*Work to be completed*: Take every line from the data that has the word "life" in it.
*** Entries shown Section Begins ***
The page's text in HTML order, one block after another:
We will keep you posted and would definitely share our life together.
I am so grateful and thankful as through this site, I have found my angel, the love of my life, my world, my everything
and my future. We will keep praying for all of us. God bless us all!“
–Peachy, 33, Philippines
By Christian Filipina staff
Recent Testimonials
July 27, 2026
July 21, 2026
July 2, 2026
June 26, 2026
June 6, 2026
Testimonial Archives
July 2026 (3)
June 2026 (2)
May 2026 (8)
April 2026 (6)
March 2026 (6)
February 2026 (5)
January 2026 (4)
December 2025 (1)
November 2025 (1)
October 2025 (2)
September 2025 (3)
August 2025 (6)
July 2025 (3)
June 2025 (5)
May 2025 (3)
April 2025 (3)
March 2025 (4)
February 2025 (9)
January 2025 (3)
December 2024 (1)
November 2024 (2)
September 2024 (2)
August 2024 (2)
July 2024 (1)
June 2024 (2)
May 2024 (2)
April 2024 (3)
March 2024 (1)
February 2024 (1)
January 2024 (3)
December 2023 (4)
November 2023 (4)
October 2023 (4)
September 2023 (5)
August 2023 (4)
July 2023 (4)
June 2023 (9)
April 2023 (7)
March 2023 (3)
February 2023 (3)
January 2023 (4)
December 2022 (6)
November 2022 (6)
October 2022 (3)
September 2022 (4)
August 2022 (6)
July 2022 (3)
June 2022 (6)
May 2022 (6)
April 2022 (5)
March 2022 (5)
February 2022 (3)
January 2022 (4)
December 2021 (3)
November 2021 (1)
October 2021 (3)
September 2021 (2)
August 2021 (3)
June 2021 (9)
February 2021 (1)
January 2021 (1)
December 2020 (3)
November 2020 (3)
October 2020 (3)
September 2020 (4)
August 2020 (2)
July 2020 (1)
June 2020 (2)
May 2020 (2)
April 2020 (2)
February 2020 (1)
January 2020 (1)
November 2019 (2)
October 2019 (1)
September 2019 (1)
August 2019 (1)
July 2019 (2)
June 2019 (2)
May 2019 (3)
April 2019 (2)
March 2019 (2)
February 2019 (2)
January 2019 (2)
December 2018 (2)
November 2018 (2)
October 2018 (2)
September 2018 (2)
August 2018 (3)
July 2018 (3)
*** Entries shown Section Ends ***
*Task answer*:
We will keep you posted and would definitely share our life together.
I am so grateful and thankful as through this site, I have found my angel, the love of my life, my world, my everything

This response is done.